Figure 4. Cell junctions in the spermatheca. VAB-9::GFP, AJM-1::Cherry and MEL-11::GFP expression decorate distinct junctional regions of the spermathecal membrane. (A-C) During development, VAB-9::GFP (A) localizes to more a more apical (luminal) position relative to AJM-1::Cherry (B). The merged image is presented in (C). (D-E) In adult spermatheca, MEL-11::GFP (D) appears to localize to the most apical, folded regions of the lateral membranes (corresponding to the pleated septate junctions), while AJM-1::Cherry (E) decorates the more basal membranes (corresponding to the electron dense adherens junction and smooth or continuous cell junction). LET-413 (gray) is localized along the most basal portion of the lateral surface. VAB-9::GFP expression is reduced in the adult spermatheca, but is increased in the spermatheca-uterine valve (E). During ovulation (F), the MEL-11::GFP-decorated pleated septate junctions “unzip” to allow the passage of the oocyte. (G-H) show the matching DIC images for (D-F), and (J-L) are representative illustrations of (G-I).
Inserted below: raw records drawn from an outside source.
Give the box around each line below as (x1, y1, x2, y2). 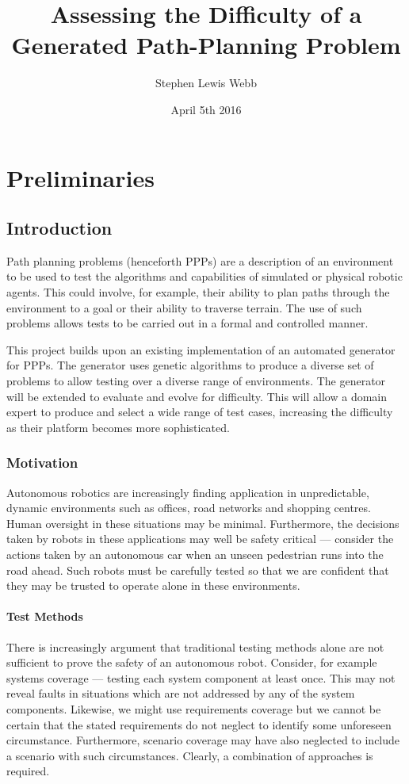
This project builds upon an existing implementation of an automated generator (6, 341, 396, 358)
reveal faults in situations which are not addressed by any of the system (6, 685, 355, 702)
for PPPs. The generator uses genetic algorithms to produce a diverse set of (6, 357, 374, 373)
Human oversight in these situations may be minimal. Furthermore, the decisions (6, 514, 399, 531)
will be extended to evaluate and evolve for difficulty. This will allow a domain (6, 388, 388, 404)
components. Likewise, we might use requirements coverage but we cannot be (6, 700, 381, 717)
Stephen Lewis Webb (155, 75, 257, 91)
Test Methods (6, 608, 83, 625)
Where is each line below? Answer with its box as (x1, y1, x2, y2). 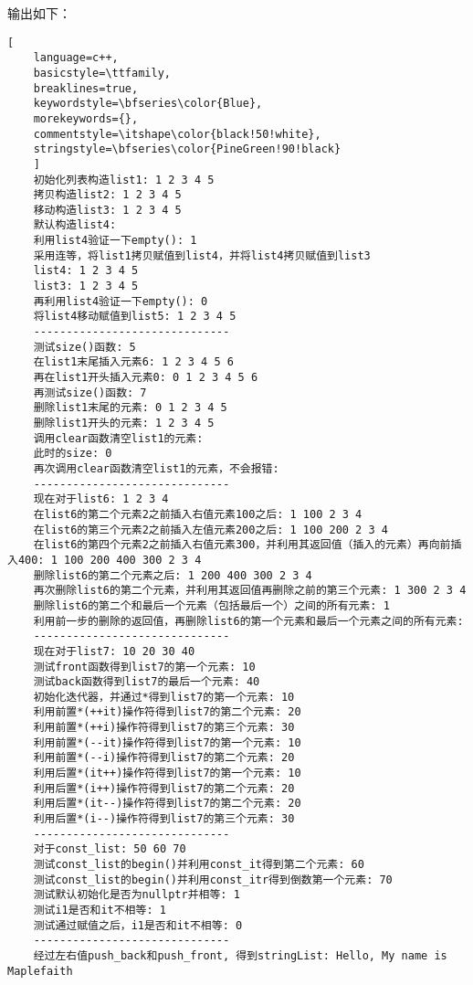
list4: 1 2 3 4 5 (33, 264, 139, 278)
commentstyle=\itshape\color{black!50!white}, (33, 127, 321, 141)
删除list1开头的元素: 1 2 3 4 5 (33, 417, 215, 429)
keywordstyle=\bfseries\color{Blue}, (33, 97, 263, 111)
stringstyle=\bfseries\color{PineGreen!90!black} (33, 143, 342, 156)
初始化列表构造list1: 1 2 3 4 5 (33, 173, 215, 186)
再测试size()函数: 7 (33, 386, 147, 399)
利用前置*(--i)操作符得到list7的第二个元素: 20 (33, 751, 295, 765)
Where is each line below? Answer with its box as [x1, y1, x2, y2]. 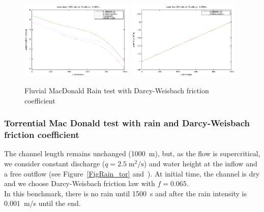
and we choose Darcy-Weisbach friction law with [4, 178, 155, 189]
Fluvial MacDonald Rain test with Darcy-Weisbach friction [24, 85, 209, 96]
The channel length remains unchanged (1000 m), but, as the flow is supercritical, [4, 148, 260, 159]
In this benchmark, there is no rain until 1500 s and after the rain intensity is [4, 188, 247, 198]
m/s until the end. [23, 198, 81, 208]
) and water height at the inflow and [143, 158, 257, 168]
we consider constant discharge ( [4, 158, 105, 168]
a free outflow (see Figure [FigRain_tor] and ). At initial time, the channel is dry [4, 168, 260, 179]
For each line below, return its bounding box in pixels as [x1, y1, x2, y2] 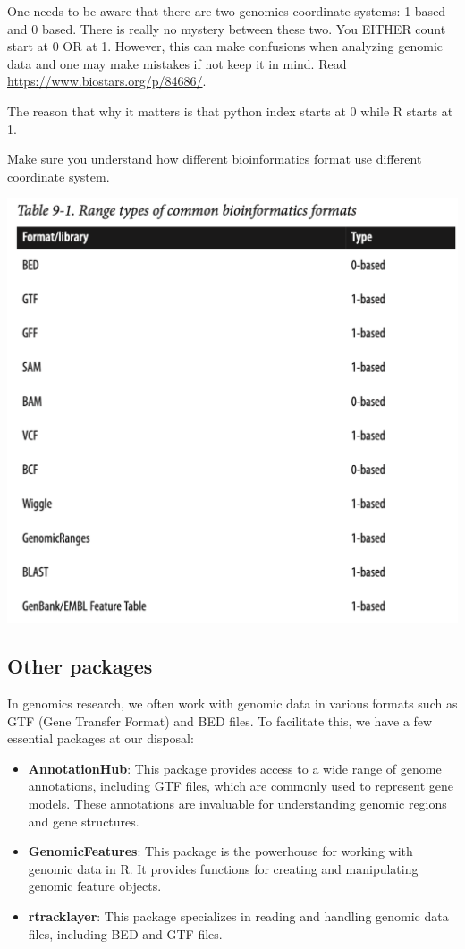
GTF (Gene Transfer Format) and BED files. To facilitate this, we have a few [7, 711, 433, 730]
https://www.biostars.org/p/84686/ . [7, 72, 207, 90]
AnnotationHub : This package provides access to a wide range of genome [28, 758, 442, 777]
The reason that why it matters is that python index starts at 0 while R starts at [7, 101, 453, 120]
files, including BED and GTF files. [28, 924, 223, 943]
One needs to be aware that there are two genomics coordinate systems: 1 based [7, 2, 446, 20]
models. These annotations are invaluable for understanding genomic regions [28, 794, 447, 813]
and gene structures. [28, 811, 139, 830]
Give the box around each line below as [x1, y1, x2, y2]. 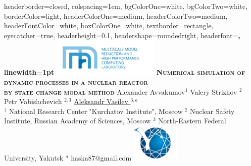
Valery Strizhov [190, 86, 237, 97]
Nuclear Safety [190, 106, 235, 116]
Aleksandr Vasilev [74, 96, 128, 107]
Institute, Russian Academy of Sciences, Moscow [4, 115, 151, 126]
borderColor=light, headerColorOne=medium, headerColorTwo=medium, [4, 10, 228, 21]
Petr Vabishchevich [4, 96, 62, 107]
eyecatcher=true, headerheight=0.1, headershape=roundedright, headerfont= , [4, 30, 240, 40]
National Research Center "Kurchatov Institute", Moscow [9, 106, 183, 116]
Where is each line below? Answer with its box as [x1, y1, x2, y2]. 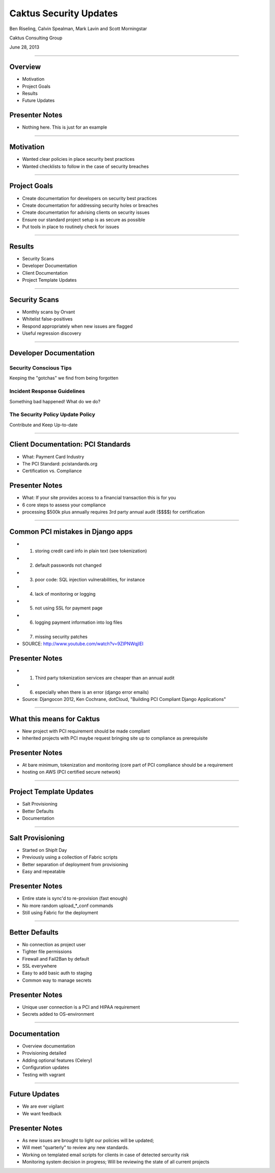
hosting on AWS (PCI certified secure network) [22, 769, 121, 775]
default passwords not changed [35, 562, 102, 569]
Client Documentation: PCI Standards [9, 440, 131, 449]
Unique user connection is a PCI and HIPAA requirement [22, 1004, 140, 1010]
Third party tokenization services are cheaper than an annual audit [35, 674, 175, 681]
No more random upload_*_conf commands [22, 902, 114, 909]
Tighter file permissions [22, 948, 72, 955]
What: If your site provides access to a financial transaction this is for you [22, 495, 176, 501]
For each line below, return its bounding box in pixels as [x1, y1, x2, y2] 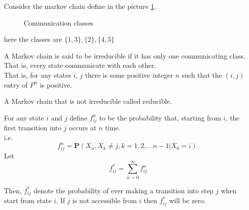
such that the [181, 69, 222, 80]
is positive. [39, 79, 72, 90]
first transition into [4, 122, 62, 133]
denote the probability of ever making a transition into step [34, 185, 213, 195]
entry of [4, 79, 28, 90]
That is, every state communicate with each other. [4, 60, 156, 70]
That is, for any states [4, 69, 71, 80]
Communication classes [24, 17, 94, 28]
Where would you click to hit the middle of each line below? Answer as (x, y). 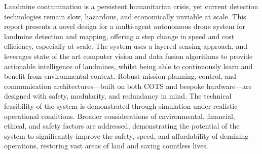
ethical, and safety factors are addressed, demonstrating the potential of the (122, 126)
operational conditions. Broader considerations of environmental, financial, (120, 116)
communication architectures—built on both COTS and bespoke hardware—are (128, 86)
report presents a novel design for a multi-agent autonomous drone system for (125, 26)
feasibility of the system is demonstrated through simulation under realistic (121, 105)
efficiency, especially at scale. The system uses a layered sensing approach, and (126, 46)
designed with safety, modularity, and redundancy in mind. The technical (118, 96)
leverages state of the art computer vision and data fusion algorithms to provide (128, 56)
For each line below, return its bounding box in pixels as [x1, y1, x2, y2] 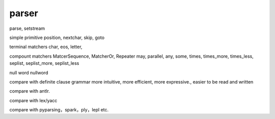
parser [9, 8, 38, 19]
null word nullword [9, 69, 48, 75]
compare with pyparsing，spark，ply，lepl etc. [9, 107, 109, 113]
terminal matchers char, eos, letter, [9, 44, 82, 50]
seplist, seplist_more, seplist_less [9, 60, 79, 66]
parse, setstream [9, 25, 45, 31]
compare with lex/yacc [9, 97, 58, 103]
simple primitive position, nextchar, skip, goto [9, 34, 104, 41]

The plane passing through the center of the spermatheca in (J) is projected in (K) and (L). Arrows in (L) indicate the expanding apical (luminal) surface of spermathecal cells at the expense of the lateral (pleated junctional) domain. Similar expansion may take place reducing the smooth/continuous junction in favor of basolateral surface are (not shown).